Что?! У меня внутри всё резко обрывается. «Самый достойный»? Простите, это как? Разве не я? Я же лучше всех! Хлопаю глазами и смотрю на Жирафа, который стоит у окна, глядя на просторы столицы и загадочно улыбается.

– Простите, шеф, я не совсем понимаю, – подаю голосок. Снаружи он звучит мягко и скромно, но внутри у меня клокочет вулкан. Вот бы сейчас подойти, ухватить его за этот драгоценный галстук, встряхнуть посильнее и крикнуть: «Да что ж вы такое мудрите?!» Но нельзя. Надо держать лицо. Даже если внутри всё готово разорваться, засыпать всех горячим пеплом и раскалённой лавой.

– Объясняю, – продолжает Жираф невозмутимо. – Кресло заместителя генерального директора, то есть креативного директора, займёт тот, кто…
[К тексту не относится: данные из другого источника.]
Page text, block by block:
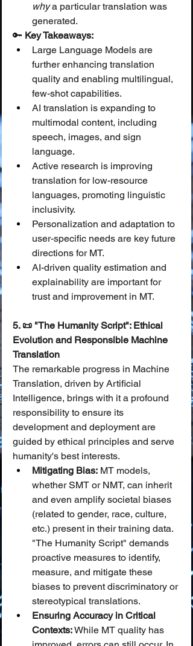
why a particular translation was
generated.
🔑 Key Takeaways:
Large Language Models are
further enhancing translation
quality and enabling multilingual,
few-shot capabilities.
AI translation is expanding to
multimodal content, including
speech, images, and sign
language.
Active research is improving
translation for low-resource
languages, promoting linguistic
inclusivity.
Personalization and adaptation to
user-specific needs are key future
directions for MT.
AI-driven quality estimation and
explainability are important for
trust and improvement in MT.
5. 📜 "The Humanity Script": Ethical
Evolution and Responsible Machine
Translation
The remarkable progress in Machine
Translation, driven by Artificial
Intelligence, brings with it a profound
responsibility to ensure its
development and deployment are
guided by ethical principles and serve
humanity's best interests.
Mitigating Bias: MT models,
whether SMT or NMT, can inherit
and even amplify societal biases
(related to gender, race, culture,
etc.) present in their training data.
"The Humanity Script" demands
proactive measures to identify,
measure, and mitigate these
biases to prevent discriminatory or
stereotypical translations.
Ensuring Accuracy in Critical
Contexts: While MT quality has
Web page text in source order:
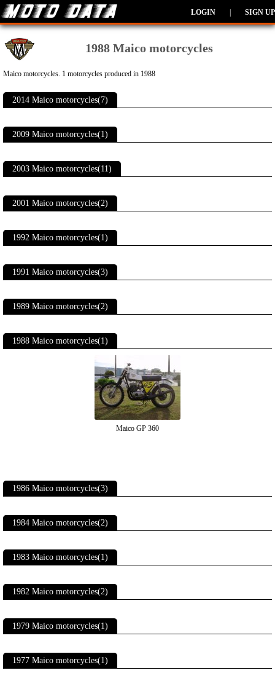
LOGIN SIGN UP
1988 Maico motorcycles
Maico motorcycles. 1 motorcycles produced in 1988
2014 Maico motorcycles(7)
2009 Maico motorcycles(1)
2003 Maico motorcycles(11)
2001 Maico motorcycles(2)
1992 Maico motorcycles(1)
1991 Maico motorcycles(3)
1989 Maico motorcycles(2)
1988 Maico motorcycles(1)
Maico GP 360
1986 Maico motorcycles(3)
1984 Maico motorcycles(2)
1983 Maico motorcycles(1)
1982 Maico motorcycles(2)
1979 Maico motorcycles(1)
1977 Maico motorcycles(1)
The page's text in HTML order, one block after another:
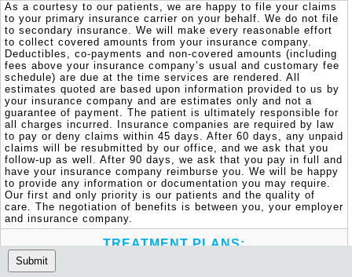
As a courtesy to our patients, we are happy to file your claims
to your primary insurance carrier on your behalf. We do not file
to secondary insurance. We will make every reasonable effort
to collect covered amounts from your insurance company.
Deductibles, co-payments and non-covered amounts (including
fees above your insurance company’s usual and customary fee
schedule) are due at the time services are rendered. All
estimates quoted are based upon information provided to us by
your insurance company and are estimates only and not a
guarantee of payment. The patient is ultimately responsible for
all charges incurred. Insurance companies are required by law
to pay or deny claims within 45 days. After 60 days, any unpaid
claims will be resubmitted by our office, and we ask that you
follow-up as well. After 90 days, we ask that you pay in full and
have your insurance company reimburse you. We will be happy
to provide any information or documentation you may require.
Our first and only priority is our patients and the quality of
care. The negotiation of benefits is between you, your employer
and insurance company.
TREATMENT PLANS:
Should you or your child require dental treatment, these needs
Submit
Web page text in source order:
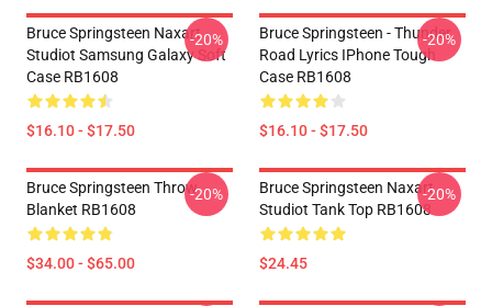
Bruce Springsteen Naxart
Studiot Samsung Galaxy Soft
Case RB1608
$16.10 - $17.50
-20%
Bruce Springsteen - Thunder
Road Lyrics IPhone Tough
Case RB1608
$16.10 - $17.50
-20%
Bruce Springsteen Throw
Blanket RB1608
$34.00 - $65.00
-20%
Bruce Springsteen Naxart
Studiot Tank Top RB1608
$24.45
-20%
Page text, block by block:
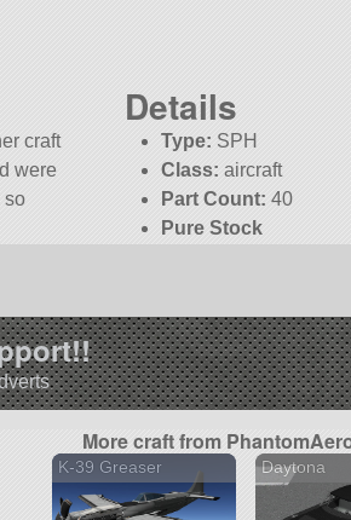
craft
were
so
Details
Type: SPH
Class: aircraft
Part Count: 40
Pure Stock
More craft from
K-39 Greaser Daytona
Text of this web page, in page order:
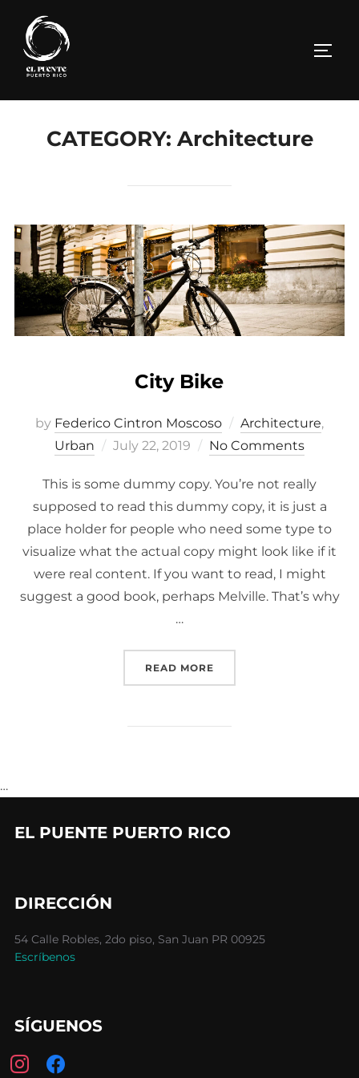
content
CATEGORY: Architecture
City Bike
by Federico Cintron Moscoso Architecture,
Urban
Posted
July 22, 2019 No Comments
This is some dummy copy. You’re not really
supposed to read this dummy copy, it is just a
place holder for people who need some type to
visualize what the actual copy might look like if it
were real content. If you want to read, I might
suggest a good book, perhaps Melville. That’s why
…
READ MORE
…
EL PUENTE PUERTO RICO
DIRECCIÓN
54 Calle Robles, 2do piso, San Juan PR 00925
Escríbenos
SÍGUENOS
instagramfacebook
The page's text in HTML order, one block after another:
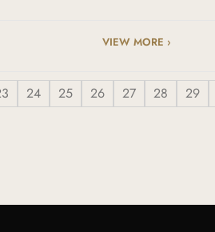
VIEW MORE ›
24 25 26 27 28 29
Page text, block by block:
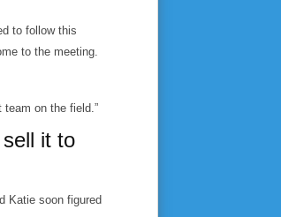
to follow this
to the meeting.
on the field.”
it to
Katie soon figured
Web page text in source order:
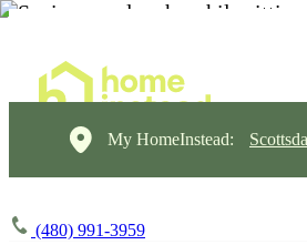
My HomeInstead:
(480) 991-3959
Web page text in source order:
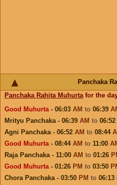
Panchaka
Panchaka Rahita Muhurtafor the
Good Muhurta- 06:03 AM to 06:39
Mrityu Panchaka - 06:39 AM to 06:52
Agni Panchaka - 06:52 AM to 08:44
Good Muhurta- 08:44 AM to 11:00
Raja Panchaka - 11:00 AM to 01:26
Good Muhurta- 01:26 PM to 03:50
Chora Panchaka - 03:50 PM to 06:13
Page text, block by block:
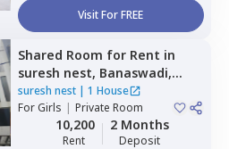
Visit For FREE
Shared Room for Rent in
suresh nest, Banaswadi,
Bengaluru
suresh nest| 1 House
ForGirls | Private Room
10,200
Rent
2 Months
Deposit
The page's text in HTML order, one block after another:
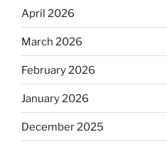
April 2026
March 2026
February 2026
January 2026
December 2025
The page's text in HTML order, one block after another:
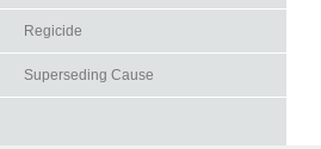
Regicide
Superseding Cause
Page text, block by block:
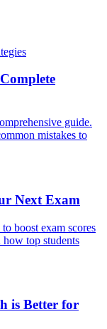
guide.
mistakes to
Next Exam
boost exam scores
top students
is Better for
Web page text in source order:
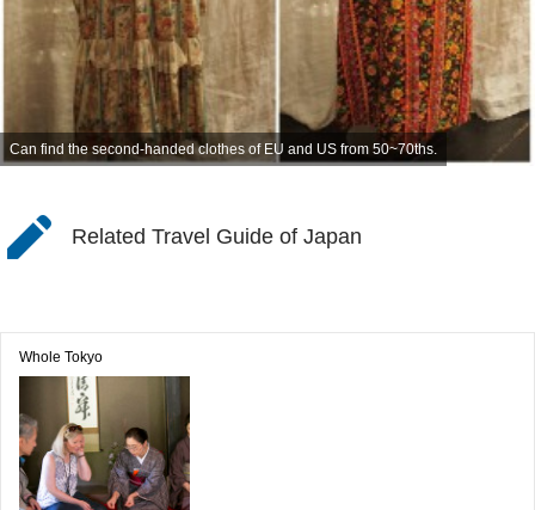
Can find the second-handed clothes of EU and US from 50~70ths.
Related Travel Guide of Japan
Whole Tokyo

Не успевает договорить. Звонок! Жираф подпрыгивает к столу с неожиданной для его возраста лёгкостью, хватает трубку:

– Что? Да? Пусть заходит!

Поворачиваюсь к двери. Она открывается, и в кабинет входит… ОН. Жгучий красавец. Широкие плечи, фигура атлета, аквамариновые глаза, в которых можно утонуть без остатка. Чёткий изгиб рта, сильные скулы, ровный нос, смуглая кожа – словно сошёл с портрета художника, специализирующегося на образах героев. А одет он так, что любой модный показ позавидовал бы: безупречный костюм, без кричащих деталей, но с тем самым вкусом, который подчёркивает уровень.
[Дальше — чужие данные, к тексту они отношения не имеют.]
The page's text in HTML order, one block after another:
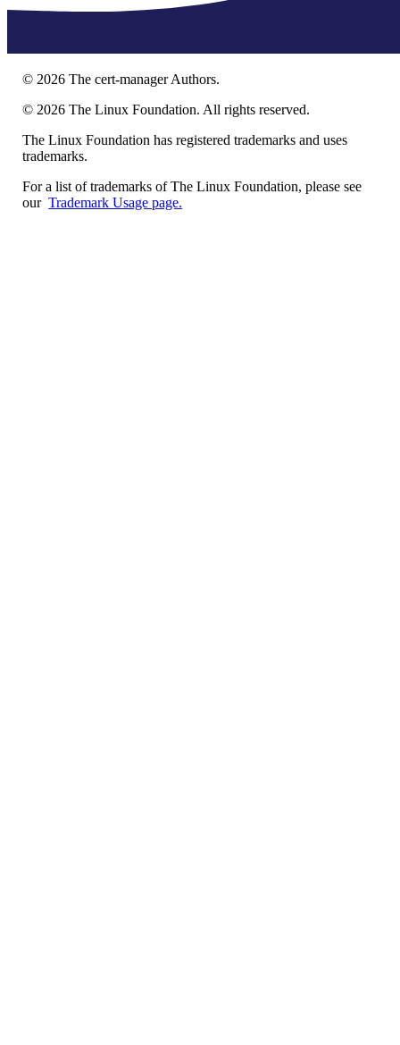
© 2026 The cert-manager Authors.
© 2026 The Linux Foundation. All rights reserved.
The Linux Foundation has registered trademarks and uses
trademarks.
For a list of trademarks of The Linux Foundation, please see
ourTrademark Usage page.
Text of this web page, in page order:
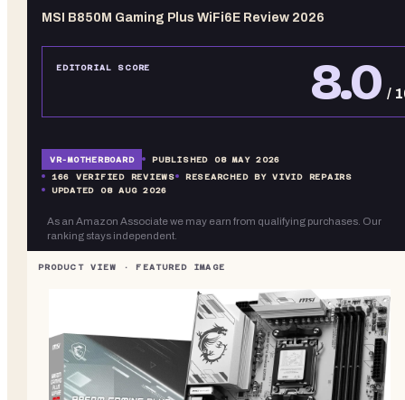
MSI B850M Gaming Plus WiFi6E Review 2026
EDITORIAL SCORE 8.0 /
VR-MOTHERBOARD PUBLISHED
08 MAY 2026
166
VERIFIED REVIEWS
RESEARCHED BY VIVID REPAIRS
UPDATED 08 AUG 2026
As an Amazon Associate we may earn from qualifying purchases. Our
ranking stays independent.
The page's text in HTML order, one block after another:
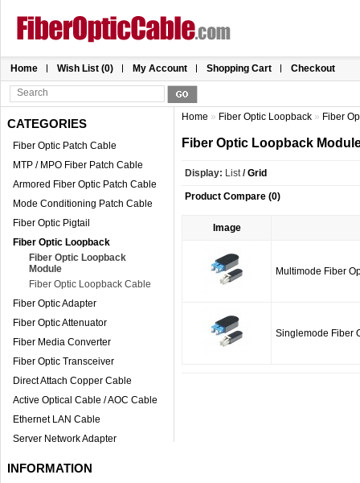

– Алина, позволь тебе представить, – говорит Жираф возвышенно, пожимая руку вошедшему. И тот делает это с таким достоинством, будто он не менее влиятелен и богат, чем сам шеф. Часы на запястье у него без бриллиантов, запонки попроще, но во всём ощущается стиль и гармония.

И у меня внутри снова всё обрывается: да что ж это за представление началось в этом театре? Поднимаюсь, киваю головой – и в этот миг аквамариновые глаза незнакомца накрывают меня своим светом, словно внезапная вспышка на море моря в солнечный день. Их сила такая, что внутри рождается горячий, плотный шар, и от него по всему телу расходится волна, оставляя лёгкое головокружение.
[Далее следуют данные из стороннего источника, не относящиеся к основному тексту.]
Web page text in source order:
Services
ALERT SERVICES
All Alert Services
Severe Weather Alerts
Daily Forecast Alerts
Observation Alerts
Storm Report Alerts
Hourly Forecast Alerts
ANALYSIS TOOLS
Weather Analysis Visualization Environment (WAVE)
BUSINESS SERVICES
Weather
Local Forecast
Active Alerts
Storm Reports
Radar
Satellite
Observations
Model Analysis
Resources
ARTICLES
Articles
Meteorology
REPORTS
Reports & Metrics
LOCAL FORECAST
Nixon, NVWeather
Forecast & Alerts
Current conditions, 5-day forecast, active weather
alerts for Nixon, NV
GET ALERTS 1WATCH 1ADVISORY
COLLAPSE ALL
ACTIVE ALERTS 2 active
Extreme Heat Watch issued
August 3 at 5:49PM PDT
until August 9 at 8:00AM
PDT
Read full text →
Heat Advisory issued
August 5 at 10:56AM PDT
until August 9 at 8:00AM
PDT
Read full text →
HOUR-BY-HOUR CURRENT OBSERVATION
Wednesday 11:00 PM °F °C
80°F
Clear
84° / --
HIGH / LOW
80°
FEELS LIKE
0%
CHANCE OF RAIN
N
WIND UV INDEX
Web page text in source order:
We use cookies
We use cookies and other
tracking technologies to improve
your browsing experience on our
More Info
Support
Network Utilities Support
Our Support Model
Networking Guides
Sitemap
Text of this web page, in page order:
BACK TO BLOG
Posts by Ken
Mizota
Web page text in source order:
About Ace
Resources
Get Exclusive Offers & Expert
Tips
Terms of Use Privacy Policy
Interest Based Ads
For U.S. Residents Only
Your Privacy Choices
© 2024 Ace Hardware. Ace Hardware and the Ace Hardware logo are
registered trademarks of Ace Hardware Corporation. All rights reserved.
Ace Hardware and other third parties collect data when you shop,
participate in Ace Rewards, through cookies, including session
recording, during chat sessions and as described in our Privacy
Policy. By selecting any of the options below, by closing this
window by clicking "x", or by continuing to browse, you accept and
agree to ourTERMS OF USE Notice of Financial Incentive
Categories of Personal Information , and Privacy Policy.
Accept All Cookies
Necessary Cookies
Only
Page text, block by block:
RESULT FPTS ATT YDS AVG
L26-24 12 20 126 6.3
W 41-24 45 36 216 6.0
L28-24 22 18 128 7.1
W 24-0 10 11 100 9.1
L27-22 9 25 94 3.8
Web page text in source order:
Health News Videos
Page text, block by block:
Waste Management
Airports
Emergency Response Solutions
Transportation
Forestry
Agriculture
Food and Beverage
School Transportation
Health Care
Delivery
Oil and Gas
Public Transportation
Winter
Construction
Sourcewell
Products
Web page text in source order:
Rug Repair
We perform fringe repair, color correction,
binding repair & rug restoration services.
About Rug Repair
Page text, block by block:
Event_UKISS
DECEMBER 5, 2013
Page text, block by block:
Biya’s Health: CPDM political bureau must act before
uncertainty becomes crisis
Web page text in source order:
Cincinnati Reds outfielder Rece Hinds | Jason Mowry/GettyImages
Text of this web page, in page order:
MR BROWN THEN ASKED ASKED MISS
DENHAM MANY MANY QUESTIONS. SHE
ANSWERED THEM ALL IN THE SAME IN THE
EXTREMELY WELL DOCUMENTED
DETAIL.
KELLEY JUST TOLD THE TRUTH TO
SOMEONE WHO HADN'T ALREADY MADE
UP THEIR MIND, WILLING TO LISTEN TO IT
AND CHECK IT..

Я жду, когда его взгляд, как это бывает у мужчин, проскользнёт по привычной траектории: от лица – вниз, к вырезу платья, зацепится за ложбинку, задержится, словно цепляясь за сеть, и потом не без труда поднимется обратно, будто пытаясь оправдать себя. Даже шеф, мой «Жираф», иной раз позволяет себе подобный маршрут.

Глава 3

Глубоко личный провал Романа Орловского случился стремительно и оглушительно, будто гром среди ясного неба, и отозвался в рекламном мире таким скандалом, что о нём судачат до сих пор, украшая пересуды всё новыми подробностями. А ведь ещё совсем недавно этот господин считался восходящей звездой: любимец клиентов, мастер громких презентаций, тот самый человек, который способен продать пустую коробку как «инновационное решение для хранения будущего».

Его ставили в пример молодым менеджерам: мол, учитесь, вот так надо пахать и делать карьеру. Он же, едва перевалив за тридцатник, сидел в кресле заместителя генерального директора в холдинге «Вертикаль» – одном из пяти крупнейших в стране. Зарплата у него была такая, что я даже боюсь озвучить её вслух, иначе придётся идти за валерьянкой. В разы больше моей, и это при том, что сама тоже, между прочим, далеко не последняя фигура в нашем «Проспекте».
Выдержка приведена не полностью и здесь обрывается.